Some of the options have changed names since the previous version. -menucreate/-menumodify, for example are now, -popupcreate/-popupmodify. After having now looked at the code for a year or so, the old names felt wrong. After all, it is not a menu that is displayed, its a Listbox, and the two are very different. Because I had a subwidget called Popup, it seemed to make more sense to me for these options to use "popup" instead of "menu".

Switch: -matchcommand

Specifies a callback that will be used to determine whether a specified String matches a field within the popup Listbox. This callback will be invoked every time a search for an index is done. This callback will be utilized within the getItemIndex method, and through the Autofind functionality (which uses getItemIndex).

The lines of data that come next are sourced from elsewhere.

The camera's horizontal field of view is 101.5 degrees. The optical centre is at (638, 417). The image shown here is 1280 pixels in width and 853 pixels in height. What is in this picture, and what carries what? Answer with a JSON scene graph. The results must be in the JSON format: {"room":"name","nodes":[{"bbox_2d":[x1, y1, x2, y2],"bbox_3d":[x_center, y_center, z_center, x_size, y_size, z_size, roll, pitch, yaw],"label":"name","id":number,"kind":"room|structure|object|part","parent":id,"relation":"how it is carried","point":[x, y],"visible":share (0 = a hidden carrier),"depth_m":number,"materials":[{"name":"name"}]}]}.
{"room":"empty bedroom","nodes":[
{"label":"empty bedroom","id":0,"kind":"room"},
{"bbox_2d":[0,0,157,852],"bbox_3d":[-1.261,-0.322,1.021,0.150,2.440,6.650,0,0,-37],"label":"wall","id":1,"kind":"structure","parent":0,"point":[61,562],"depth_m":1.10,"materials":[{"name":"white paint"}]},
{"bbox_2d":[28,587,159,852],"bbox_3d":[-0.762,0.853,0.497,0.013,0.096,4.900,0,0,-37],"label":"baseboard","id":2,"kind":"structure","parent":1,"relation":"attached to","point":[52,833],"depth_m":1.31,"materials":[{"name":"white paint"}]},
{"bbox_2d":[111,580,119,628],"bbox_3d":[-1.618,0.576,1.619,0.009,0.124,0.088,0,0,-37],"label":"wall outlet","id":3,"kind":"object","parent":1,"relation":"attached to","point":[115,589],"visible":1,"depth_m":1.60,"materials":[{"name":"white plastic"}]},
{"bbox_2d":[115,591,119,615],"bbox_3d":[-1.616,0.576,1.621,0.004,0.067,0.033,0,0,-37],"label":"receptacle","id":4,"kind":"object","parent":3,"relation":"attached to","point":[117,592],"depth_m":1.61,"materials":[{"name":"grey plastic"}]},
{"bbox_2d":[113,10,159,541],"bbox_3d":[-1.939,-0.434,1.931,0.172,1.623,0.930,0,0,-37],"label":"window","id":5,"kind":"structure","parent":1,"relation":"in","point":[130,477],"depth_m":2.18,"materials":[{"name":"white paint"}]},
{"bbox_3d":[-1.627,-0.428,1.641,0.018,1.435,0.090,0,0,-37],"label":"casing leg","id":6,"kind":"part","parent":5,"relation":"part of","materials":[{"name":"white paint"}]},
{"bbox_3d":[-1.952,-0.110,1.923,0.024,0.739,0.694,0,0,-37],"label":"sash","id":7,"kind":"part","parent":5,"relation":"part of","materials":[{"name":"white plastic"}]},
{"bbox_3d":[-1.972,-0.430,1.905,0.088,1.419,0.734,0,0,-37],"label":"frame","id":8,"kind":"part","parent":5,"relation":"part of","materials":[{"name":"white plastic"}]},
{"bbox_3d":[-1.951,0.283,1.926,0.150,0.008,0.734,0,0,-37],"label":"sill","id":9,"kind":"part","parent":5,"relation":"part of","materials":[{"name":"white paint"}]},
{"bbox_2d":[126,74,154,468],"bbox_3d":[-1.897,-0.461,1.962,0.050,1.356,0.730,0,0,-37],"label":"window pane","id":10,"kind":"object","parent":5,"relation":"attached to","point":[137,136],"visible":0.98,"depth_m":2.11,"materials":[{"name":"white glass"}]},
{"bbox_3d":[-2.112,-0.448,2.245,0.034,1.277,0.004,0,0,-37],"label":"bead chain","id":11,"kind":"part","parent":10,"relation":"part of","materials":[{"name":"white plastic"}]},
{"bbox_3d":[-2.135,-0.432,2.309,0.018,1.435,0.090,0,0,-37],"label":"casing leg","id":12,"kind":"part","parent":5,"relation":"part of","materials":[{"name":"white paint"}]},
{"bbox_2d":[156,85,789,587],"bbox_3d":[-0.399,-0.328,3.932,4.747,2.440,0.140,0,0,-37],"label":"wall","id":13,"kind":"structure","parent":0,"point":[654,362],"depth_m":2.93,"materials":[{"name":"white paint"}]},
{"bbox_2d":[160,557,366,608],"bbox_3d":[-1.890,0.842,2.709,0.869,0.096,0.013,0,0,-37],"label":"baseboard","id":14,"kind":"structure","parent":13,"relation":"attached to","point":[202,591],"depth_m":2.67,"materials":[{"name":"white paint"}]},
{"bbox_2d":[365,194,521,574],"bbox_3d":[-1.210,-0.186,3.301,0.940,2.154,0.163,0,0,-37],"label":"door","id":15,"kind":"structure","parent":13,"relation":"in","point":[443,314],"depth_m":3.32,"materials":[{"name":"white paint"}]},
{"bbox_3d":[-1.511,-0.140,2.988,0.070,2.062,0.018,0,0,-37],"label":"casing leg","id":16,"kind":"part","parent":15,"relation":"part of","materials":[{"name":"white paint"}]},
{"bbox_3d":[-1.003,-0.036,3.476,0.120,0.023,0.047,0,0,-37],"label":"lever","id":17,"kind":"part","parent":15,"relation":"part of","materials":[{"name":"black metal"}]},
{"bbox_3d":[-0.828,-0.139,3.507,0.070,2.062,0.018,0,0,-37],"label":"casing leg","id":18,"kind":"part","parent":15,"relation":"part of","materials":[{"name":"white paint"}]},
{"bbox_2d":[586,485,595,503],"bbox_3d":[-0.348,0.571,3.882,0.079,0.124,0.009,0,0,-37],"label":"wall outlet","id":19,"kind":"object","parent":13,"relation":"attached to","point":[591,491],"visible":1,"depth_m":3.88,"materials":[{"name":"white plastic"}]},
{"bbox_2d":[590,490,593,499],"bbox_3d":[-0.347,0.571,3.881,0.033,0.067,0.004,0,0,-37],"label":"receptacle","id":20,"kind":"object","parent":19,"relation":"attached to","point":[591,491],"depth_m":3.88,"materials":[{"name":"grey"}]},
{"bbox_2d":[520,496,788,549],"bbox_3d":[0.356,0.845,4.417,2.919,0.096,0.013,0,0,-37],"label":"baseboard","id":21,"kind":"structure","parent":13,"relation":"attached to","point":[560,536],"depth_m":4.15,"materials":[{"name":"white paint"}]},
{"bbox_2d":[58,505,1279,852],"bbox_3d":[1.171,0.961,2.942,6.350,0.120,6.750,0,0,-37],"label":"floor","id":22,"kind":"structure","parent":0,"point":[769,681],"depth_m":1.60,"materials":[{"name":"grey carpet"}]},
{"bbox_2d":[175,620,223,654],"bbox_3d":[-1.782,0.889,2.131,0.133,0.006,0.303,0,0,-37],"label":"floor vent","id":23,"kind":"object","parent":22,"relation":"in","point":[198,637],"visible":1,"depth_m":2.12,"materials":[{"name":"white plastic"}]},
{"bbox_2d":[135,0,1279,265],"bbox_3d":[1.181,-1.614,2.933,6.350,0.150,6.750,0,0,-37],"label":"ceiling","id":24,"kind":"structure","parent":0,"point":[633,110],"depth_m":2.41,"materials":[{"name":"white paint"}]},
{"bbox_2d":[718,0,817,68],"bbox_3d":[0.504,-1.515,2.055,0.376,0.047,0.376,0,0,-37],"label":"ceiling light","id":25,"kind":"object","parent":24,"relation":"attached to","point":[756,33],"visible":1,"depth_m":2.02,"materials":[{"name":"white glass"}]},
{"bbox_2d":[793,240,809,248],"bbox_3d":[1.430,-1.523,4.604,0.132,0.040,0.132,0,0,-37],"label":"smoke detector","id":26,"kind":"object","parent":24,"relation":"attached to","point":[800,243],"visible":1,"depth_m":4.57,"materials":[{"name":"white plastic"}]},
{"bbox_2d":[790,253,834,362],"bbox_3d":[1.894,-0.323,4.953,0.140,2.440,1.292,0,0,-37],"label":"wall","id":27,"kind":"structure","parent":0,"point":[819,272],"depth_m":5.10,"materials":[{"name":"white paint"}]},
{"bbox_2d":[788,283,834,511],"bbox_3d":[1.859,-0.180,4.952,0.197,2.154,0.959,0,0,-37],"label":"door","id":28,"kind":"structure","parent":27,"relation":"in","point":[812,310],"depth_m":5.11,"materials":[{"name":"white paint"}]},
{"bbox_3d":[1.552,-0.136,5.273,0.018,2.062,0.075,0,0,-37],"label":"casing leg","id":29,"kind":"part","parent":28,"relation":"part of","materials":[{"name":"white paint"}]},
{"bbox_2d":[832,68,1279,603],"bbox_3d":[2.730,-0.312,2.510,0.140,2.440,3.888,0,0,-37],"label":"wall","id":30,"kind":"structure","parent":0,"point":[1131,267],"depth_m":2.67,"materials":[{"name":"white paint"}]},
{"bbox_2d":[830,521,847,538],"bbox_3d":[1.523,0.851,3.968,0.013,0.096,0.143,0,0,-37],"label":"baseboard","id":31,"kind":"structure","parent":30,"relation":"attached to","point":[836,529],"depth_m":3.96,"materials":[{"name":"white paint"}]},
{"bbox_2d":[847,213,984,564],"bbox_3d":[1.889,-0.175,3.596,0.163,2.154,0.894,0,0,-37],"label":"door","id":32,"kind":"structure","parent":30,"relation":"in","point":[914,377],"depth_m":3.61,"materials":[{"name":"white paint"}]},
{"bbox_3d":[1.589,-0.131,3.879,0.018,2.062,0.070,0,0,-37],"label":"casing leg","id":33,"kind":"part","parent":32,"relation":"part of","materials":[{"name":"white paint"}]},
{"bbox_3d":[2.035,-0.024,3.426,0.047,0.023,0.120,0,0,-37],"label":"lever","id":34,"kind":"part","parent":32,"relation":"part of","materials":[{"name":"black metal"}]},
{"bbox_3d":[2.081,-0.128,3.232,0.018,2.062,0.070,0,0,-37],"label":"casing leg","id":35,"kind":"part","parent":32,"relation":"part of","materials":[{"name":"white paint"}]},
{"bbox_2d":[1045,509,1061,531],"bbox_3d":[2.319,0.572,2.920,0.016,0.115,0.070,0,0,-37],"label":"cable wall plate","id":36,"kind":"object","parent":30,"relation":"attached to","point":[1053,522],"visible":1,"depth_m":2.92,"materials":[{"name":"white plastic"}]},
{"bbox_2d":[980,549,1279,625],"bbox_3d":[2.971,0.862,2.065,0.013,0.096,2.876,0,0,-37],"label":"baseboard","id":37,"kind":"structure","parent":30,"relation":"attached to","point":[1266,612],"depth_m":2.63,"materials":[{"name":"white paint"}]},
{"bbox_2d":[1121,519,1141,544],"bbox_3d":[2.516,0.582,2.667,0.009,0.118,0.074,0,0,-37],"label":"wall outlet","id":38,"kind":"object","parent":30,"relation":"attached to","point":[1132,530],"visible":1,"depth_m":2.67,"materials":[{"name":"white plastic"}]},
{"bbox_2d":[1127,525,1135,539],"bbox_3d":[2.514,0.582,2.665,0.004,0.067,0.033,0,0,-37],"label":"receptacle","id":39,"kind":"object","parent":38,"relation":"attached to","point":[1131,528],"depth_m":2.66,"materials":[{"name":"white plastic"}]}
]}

Callbacks are passed at least two parameters: $searchStr and $field. searchStr contains the search string. This will be the search pattern. When the -matchcommand is not set, all special regex patterns are escaped, and the search is generally anchored to the start of any string it will compared to. field is a single item within the list that the searchStr is being checked against. It will either be the name, which is the String that appears in the list, or it's value. The value is non-visible element associated with the visible one. A callback should return 1 if the match succeeds, and 0 otherwise.

Refer to the tutorial for more information on this option.

Switch: -popupcreate/-listcmd

Specifies a callback that will be invoked prior to showing the Popup Listbox. This callback is the first of two callback options that can be invoked prior to displaying the Popup. The most common use case would be for someone wanting to dynamically populate the contents of the widget prior to displaying it. After this callback is invoked JComboBox will go through it's own internal routine of configuring the height/width and positioning characteristics of the Popup. Some of this is driven by various configuration options. The downside of this is that any configuration of this type done within a popupcreate callback may be overridden.

Note for versions prior to 1.12: In prior versions, this callback could be configured to completely replace the internal positioning/configuration of the Popup. This is a good deal of trouble for soneone to go through, and it didn't seem to be a likely need -- espcially given the presence of the -popupmodify option. Developers using this option in older versions, can call $jcb->PopupCreate within their custom -popupcreate callback to get an aproximation of the functionality in 1.12 and beyond. Also in older versions if the JComboBox contained no items or was already being displayed this callback would not be invoked. This is no longer the case.

Switch: -popupmodify

Specifies a callback to call immediately before the Popup is shown. This is the second of two callbacks called prior to displaying the Popup. This callback can be used to override any height/width or positional configuration done prior to this callback. It serves as a mechanism for the developer to have the final word in how the Popup should display before it is shown. The expectation is that use of this option will be rare and most developers will prefer the -popupcreate option over this one.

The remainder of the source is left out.